The above (other than std::move() itself) is hopefully pretty intuitive, it’s just that we all built up weird notions of copies in the years pre-dating C++11. For a language without garbage collection, this type of accounting gives us an excellent mix of performance and clarity. However, it’s not without dangers, and the big one is this: what is left in a value after it has been moved from?

T bar = std::move(foo);
CHECK(foo.empty()); // Is this valid? Maybe, but don’t count on it.

This is one of the major difficulties: what can we say about these leftover values?

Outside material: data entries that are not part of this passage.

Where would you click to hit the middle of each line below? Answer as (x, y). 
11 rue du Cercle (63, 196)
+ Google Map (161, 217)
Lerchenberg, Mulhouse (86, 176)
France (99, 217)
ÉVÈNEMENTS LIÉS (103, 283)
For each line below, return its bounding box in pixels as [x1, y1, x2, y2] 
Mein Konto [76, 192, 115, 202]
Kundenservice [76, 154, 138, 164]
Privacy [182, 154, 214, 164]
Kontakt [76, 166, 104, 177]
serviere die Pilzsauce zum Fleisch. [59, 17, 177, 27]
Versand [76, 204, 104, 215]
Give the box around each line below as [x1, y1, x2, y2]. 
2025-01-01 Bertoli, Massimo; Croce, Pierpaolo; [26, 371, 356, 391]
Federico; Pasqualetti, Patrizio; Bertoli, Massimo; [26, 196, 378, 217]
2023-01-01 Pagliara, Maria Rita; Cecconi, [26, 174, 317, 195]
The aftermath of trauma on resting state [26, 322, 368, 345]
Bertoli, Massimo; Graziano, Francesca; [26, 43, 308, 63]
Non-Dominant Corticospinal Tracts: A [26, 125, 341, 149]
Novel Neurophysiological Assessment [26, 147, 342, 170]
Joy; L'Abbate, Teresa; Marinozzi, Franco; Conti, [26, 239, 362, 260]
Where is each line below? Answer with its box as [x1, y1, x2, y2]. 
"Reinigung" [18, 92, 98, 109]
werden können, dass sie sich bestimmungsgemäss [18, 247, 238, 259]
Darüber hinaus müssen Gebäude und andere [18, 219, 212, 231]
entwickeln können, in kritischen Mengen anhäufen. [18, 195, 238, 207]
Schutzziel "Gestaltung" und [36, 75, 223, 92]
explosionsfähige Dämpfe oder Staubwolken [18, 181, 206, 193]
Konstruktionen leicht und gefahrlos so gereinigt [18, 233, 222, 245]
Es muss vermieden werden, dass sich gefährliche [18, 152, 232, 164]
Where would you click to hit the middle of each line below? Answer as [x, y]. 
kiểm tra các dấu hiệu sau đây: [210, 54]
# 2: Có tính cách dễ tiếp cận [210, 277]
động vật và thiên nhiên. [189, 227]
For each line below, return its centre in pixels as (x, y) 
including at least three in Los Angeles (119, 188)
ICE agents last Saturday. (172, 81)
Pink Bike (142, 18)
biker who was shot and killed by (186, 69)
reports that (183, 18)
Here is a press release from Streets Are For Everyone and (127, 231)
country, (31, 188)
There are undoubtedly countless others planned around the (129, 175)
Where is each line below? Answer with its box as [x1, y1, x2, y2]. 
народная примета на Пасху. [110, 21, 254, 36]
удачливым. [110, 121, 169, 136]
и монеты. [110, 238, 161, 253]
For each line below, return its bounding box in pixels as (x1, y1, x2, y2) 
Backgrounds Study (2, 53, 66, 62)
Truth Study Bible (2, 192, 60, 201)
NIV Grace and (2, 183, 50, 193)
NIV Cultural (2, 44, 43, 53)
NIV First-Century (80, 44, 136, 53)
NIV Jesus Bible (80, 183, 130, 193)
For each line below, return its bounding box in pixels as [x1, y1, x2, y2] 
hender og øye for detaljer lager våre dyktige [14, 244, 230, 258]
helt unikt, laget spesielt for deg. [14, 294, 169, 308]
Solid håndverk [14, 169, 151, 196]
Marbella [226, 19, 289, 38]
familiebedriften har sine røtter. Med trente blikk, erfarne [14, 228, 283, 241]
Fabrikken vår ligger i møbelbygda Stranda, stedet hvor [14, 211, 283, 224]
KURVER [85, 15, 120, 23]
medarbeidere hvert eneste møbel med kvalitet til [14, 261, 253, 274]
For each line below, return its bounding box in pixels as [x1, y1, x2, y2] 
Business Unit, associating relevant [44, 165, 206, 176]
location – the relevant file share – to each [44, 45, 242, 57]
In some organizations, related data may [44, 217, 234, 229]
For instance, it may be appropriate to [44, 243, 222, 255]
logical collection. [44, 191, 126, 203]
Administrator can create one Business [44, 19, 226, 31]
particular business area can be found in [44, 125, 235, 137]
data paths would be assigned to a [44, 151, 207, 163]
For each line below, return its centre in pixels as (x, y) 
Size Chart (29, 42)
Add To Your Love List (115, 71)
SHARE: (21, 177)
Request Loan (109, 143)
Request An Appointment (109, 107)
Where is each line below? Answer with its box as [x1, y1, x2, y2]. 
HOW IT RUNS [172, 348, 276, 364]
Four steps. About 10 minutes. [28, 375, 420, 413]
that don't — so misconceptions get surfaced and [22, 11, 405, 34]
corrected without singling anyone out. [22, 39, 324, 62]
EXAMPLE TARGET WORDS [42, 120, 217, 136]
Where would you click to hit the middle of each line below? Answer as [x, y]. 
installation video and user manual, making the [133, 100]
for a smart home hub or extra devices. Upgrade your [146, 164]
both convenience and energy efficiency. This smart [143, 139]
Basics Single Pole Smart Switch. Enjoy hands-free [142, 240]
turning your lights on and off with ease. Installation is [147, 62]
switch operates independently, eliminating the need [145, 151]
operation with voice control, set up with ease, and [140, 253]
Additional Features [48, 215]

For most standard library types, such a value is left in a “valid but unspecified state.” Non-standard types usually hold to the same rule. The safe approach is to stay away from these objects: you are allowed to re-assign to them, or let them go out of scope, but don’t make any other assumptions about their state.

Clang-tidy provides some some static-checking to catch use-after move with the bugprone-use-after-move check. However, static-analysis won’t ever be able to catch all of these - be on the lookout. Call these out in code review, and avoid them in your own code. Stay away from the zombies.

Wait, `std::move` Doesn’t Move?

Yeah, one other thing to watch for is that a call to std::move() isn’t actually a move itself, it’s just a cast to an rvalue-reference. It’s only the use of that reference by a move constructor or move assignment that does the work.

std::vector<int> foo = GetSomeInts();
std::move(foo); // Does nothing.
// Invokes std::vector<int>’s move-constructor.
std::vector<int> bar = std::move(foo);

This should almost never happen, and you probably shouldn’t waste a lot of mental storage on it. I really only mention it if the connection between std::move() and a move constructor was confusing you.

Aaaagh! It’s All Complicated! Why!?!

First: it’s really not so bad. Since we have move operations in the majority of our value types (including protobufs), we can do away with all of the discussions of “Is this a copy? Is this efficient?” and just rely on name counting: two names, a copy. Fewer than that: no copy.

Ignoring the issue of copies, value semantics are clearer and simpler to reason about. Consider these two operations:

void Foo(std::vector<string>* paths) {
  ExpandGlob(GenerateGlob(), paths);
}

std::vector<string> Bar() {
  std::vector<string> paths;
  ExpandGlob(GenerateGlob(), &paths);
  return paths;
}

Are these the same? What about if there is existing data in *paths? How can you tell? Value semantics are easier for a reader to reason about than input/output parameters, where you need to think about (and document) what happens to existing data, and potentially whether there is an pointer ownership transfer.

Because of the simpler guarantees about lifetime and usage when dealing with values (instead of pointers), it is easier for the compiler’s optimizers to operate on code in that style. Well-managed value semantics also minimizes hits on the allocator (which is cheap but not free). Once we understand how move semantics help rid us of copies, the compiler’s optimizers can better reason about object types, lifetimes, virtual dispatch, and a host of other issues that help generate more efficient machine code.

Since most utility code is now move-aware, we should stop worrying about copies and pointer semantics, and focus on writing simple easy-to-follow code. Please make sure you understand the new rules: not all legacy interfaces you encounter may be updated to return by value (instead of by output parameter), so there will always be a mix of styles. It’s important that you understand when one is more appropriate than the other.